Now, this fifth Sunday of Lent, we are going up with Jesus to Jerusalem. We are now focusing all our attention on him. We are going to go up with him, go with him through these last days, the last encounters with the leaders of the people. This speaking and the teaching about the last days and the end of the ages and his own crucifixion and death and destruction of Jerusalem and the second coming of the Lord. And then we will go with him into what we call the Last Supper, that final meal with his disciples. And we will hear that very lengthy last discourse from St. John’s gospel that he speaks to them, about his relationship with God the Father and the Holy Spirit and us and humanity and the world. So now we’re going to go with him. That’s what’s happening now, and it will continue through this week and then the Passion Week, right up to the great Festival of the Pascha, the resurrection of Christ from the dead.
Now, in this gospel on this Sunday with this beginning with these words, we have to note that it says that when they were on the way, when they were going to Jerusalem, and Jesus was walking ahead of them—it’s interesting that he’s walking ahead of them and they’re following him. That’s a very nice image, because in the Middle East when a shepherd is leading his sheep, he doesn’t push them or prod them or beat them; he walks ahead of them. And they know his voice, and they hear his bell, and they know his smell, and they follow him freely. They follow him freely. So when you hear these words, you picture the Twelve as the flock following their Shepherd freely, following after him along the way.
And then it says that they were amazed, and that those who followed were afraid. When we hear these words, we have to apply them to our self. We have to ask our self: Are we amazed? Are we afraid? And we should beg God. We should beg God with every ounce of spiritual energy that we have, that we would be amazed and that we would be afraid. Because we’ve heard this so many times; we’ve become used to it. We all know the story of Christ, his crucifixion. We’ve known it from childhood; we’re used to it. Some old people, like I, have celebrated this so many times in our life, and it could almost become like we kind of take it for granted. We say, “Oh, yeah. We know that. Ho-hum,” or whatever. It reminds me of something I read somewhere of C.S. Lewis, the famous, wonderful Christian teacher from England, who said about believers that they become so complacent that they become what he called “cozy in Zion.” They go to church for rest and relaxation and refreshment and renewal, and it’s all centered on themselves, but they’ve lost the sense of awe, of wonder, of amazement, of fear, of what is actually happening.
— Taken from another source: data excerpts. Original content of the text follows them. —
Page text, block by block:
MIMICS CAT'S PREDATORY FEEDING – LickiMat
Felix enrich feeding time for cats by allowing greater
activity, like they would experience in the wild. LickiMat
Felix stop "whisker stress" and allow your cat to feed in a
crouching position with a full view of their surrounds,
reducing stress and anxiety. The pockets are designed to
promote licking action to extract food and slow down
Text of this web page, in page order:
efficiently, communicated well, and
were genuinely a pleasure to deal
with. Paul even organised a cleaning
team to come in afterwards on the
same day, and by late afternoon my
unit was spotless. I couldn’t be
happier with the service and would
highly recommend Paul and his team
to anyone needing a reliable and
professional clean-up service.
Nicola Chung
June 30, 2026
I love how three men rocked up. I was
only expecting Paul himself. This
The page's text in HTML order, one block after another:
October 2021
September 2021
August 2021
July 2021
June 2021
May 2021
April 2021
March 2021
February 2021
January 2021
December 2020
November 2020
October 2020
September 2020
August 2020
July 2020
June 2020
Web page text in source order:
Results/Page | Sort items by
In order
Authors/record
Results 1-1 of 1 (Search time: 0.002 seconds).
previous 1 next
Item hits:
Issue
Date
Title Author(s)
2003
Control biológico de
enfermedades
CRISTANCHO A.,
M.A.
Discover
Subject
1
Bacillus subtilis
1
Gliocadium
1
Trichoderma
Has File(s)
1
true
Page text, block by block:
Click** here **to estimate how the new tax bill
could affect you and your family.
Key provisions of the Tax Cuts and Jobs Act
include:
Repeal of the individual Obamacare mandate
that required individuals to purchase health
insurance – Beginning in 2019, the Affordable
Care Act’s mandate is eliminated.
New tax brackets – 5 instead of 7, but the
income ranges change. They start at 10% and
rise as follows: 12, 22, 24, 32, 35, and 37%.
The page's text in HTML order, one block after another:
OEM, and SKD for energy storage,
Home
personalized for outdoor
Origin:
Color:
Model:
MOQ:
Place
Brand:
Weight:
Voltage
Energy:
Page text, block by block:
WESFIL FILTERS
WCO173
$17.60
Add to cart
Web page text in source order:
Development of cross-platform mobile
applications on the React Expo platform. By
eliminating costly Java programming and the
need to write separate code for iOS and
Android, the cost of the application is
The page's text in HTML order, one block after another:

So we should pray to God: O God, please, let us strike us of what is really happening here! The Son of God, borne from the Father from all eternity, the One by whom, through whom, for whom, in whom, toward whom all things are made, the One in whom all things hold together, the One who was born of a Virgin on the earth as a real human being in order to be our Savior and Redeemer, that he is with us. God is with us! The Son of God is in human flesh, walking the earth, and walking the earth on the road to Jerusalem, where he will be thrown out of the city and put outside the camp and ridiculed and mocked and spit upon and beaten. O Lord, please never let us grow used to this! Let us never take it for granted. Let us always be amazed and always be afraid.
It’s very interesting that a German scholar named Rudolf Otto many years ago, he wrote a book called Das Heilige in German, a book about how people speak, how they confess, how they avow their experiences when they’ve had an experience that they really believe was with the divine, with the holy, with the numinous. And it can be an experience of God himself, or something of God, or something even remarkably, uncannily true and beautiful and glorious. It could be like a work of art or a piece of music, or it might be even something in nature: beautiful flowers or a sunset or something. And he records how every time, everywhere, without exception, when human beings have this experience, their reaction is to be amazed, to be amazed and to be afraid. He called it mysterium tremendum et fascinans. Fascinans because it’s amazing, it’s awe-inspiring, it’s attractive: it draws you; you don’t want to leave it. But at the same time it’s terrifying. It’s awesome. You feel that when it happens you’re a creature, and, even worse, you feel that you’re a sinner and that you’re unworthy of it.
Here we can say and we have to say that if people speak about God and they claim to have some experiences of God or of the things of God, and these two elements are not there, we can be virtually certain that they don’t have it, that it’s not true, that they’re in delusion in some way, or in imagination, because when that experience is there, it’s always amazing and terrifying. And we could also say if it’s only amazing, if it’s only beautiful, drawing, marvelous, like a “Smile, God loves you” face on a bumper sticker, then it’s not real either; it’s not real either. There’s got to be this dimension of fear, of awesomeness, of majesty, of conviction, and of almost a feeling even of somehow being condemned by it in some sense because of our creatureliness and our sinfulness. But on the other hand, we have to say as well, if it’s only a sense of our lowliness, our nothingness, our sinfulness, and there isn’t this sense of joy and wonder and beauty and fascination and being drawn, then it’s not real either. It can’t be one or the other, and it certainly can’t be neither; it’s got to be both.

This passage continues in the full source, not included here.